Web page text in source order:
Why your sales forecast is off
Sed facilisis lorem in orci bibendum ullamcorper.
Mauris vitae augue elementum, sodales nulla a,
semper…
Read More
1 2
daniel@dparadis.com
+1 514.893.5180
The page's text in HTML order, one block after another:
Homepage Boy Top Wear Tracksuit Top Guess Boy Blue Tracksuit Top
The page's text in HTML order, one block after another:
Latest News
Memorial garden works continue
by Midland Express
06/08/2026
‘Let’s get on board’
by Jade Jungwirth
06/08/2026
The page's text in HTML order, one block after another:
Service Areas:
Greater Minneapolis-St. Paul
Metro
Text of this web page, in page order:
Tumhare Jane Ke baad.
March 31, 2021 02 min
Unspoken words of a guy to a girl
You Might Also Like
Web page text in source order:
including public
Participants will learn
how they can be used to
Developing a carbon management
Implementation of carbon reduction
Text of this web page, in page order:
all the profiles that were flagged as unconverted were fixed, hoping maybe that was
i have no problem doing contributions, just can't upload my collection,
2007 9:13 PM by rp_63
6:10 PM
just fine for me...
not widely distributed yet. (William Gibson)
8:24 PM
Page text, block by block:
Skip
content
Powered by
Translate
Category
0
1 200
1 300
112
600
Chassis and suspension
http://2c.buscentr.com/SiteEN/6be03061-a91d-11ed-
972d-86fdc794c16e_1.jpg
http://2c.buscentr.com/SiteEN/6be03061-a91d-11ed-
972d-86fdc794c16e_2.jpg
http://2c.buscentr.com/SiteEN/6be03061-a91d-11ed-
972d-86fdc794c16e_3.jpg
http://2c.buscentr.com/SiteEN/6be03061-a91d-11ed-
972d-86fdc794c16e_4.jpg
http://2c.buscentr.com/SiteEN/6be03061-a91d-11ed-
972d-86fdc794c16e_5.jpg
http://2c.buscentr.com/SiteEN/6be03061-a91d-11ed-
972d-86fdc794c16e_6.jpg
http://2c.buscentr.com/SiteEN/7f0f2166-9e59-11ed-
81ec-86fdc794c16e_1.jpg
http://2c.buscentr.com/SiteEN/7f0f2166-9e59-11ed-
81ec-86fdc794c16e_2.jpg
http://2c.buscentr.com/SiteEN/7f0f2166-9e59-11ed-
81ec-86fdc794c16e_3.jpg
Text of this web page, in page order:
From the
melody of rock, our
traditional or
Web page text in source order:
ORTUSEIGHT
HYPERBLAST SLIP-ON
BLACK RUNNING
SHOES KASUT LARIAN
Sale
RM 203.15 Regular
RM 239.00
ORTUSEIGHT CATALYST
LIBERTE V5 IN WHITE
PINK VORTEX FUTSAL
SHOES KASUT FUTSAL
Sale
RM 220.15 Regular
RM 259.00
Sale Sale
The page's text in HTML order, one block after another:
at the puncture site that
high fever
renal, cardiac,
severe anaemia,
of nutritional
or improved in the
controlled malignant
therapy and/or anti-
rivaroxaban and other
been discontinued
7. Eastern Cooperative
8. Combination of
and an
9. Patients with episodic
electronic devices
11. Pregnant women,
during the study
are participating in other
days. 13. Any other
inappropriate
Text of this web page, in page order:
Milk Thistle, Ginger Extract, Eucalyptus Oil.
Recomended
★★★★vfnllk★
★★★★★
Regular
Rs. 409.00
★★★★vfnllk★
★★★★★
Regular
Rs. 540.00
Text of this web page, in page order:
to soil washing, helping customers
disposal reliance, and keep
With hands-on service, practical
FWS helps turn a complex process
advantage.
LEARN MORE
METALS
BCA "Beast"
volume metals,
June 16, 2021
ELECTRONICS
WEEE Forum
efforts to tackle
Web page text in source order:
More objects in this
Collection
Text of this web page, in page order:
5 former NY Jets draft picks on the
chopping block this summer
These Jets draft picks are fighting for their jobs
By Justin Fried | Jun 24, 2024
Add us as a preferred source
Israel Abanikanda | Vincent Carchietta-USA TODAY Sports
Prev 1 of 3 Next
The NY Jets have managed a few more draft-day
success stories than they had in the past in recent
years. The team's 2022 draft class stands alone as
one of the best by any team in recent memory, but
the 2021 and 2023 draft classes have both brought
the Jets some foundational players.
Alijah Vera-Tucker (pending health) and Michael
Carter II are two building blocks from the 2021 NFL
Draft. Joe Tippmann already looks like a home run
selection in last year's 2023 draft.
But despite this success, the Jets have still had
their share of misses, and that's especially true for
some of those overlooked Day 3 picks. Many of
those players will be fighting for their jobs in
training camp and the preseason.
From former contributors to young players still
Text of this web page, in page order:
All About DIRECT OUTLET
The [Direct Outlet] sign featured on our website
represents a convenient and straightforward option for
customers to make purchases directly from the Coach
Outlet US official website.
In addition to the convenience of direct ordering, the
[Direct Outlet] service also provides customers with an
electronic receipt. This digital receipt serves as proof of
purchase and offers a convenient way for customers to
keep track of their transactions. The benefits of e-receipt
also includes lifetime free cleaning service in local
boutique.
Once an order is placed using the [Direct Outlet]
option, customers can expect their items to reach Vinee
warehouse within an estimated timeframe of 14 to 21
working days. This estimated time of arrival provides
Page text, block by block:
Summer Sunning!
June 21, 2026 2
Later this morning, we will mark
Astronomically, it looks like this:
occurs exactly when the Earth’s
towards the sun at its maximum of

---

* Task directions: State the number of lines in the data that include the string "provides", and add nothing else.

* Exercise response: 2